-- Task prompt --
Within the records below is a range that opens at the line with "527 Main Ave, Brookings" and closes at the line with "Banks in Volga". Return that range word for word, both ends included, and only that range.

─── Input records

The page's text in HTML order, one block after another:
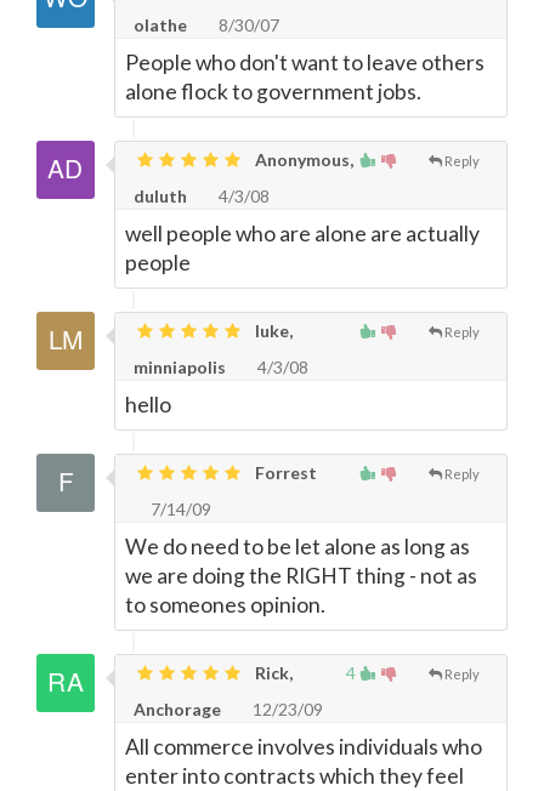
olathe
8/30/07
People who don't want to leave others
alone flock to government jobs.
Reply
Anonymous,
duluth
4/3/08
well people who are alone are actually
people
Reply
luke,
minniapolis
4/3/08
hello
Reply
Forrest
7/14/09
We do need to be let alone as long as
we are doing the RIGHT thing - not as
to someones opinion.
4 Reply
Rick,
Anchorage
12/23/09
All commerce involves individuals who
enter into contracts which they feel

──────
─── Input records

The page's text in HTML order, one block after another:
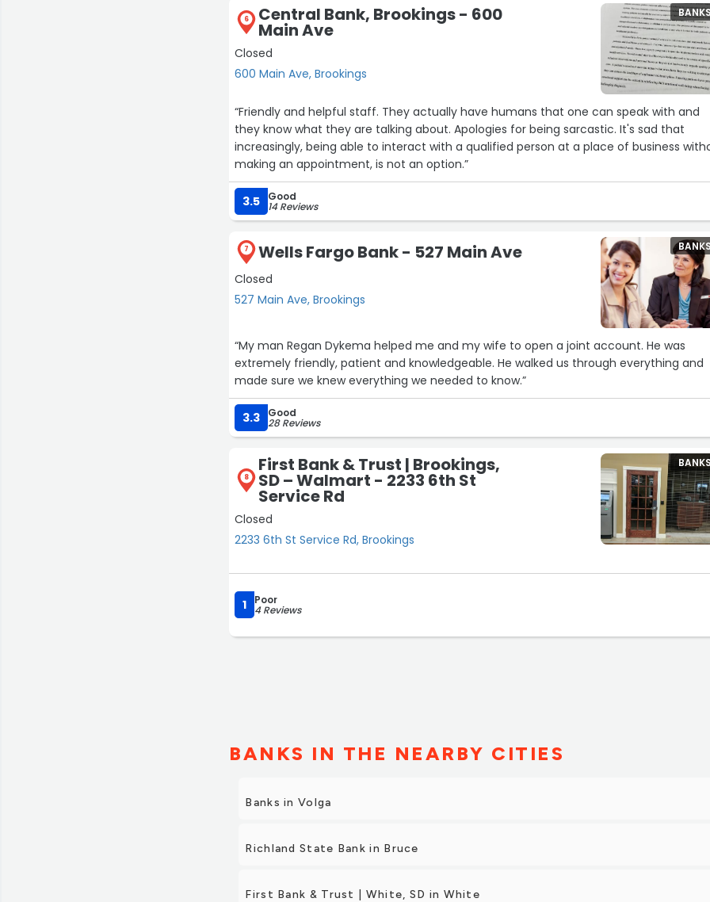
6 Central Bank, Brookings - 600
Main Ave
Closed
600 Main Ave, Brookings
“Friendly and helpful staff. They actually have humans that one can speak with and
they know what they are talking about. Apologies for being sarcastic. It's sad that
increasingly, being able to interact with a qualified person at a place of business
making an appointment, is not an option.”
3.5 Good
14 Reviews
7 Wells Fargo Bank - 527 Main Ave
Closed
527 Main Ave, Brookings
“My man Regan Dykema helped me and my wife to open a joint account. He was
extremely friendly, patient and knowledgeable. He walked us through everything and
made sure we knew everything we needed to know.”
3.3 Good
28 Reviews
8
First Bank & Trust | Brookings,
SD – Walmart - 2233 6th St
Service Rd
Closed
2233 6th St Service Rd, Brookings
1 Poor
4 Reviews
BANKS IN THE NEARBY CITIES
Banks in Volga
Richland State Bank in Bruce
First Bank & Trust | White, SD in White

──────

-- Result for this task --
527 Main Ave, Brookings
“My man Regan Dykema helped me and my wife to open a joint account. He was
extremely friendly, patient and knowledgeable. He walked us through everything and
made sure we knew everything we needed to know.”
3.3 Good
28 Reviews
8
First Bank & Trust | Brookings,
SD – Walmart - 2233 6th St
Service Rd
Closed
2233 6th St Service Rd, Brookings
1 Poor
4 Reviews
BANKS IN THE NEARBY CITIES
Banks in Volga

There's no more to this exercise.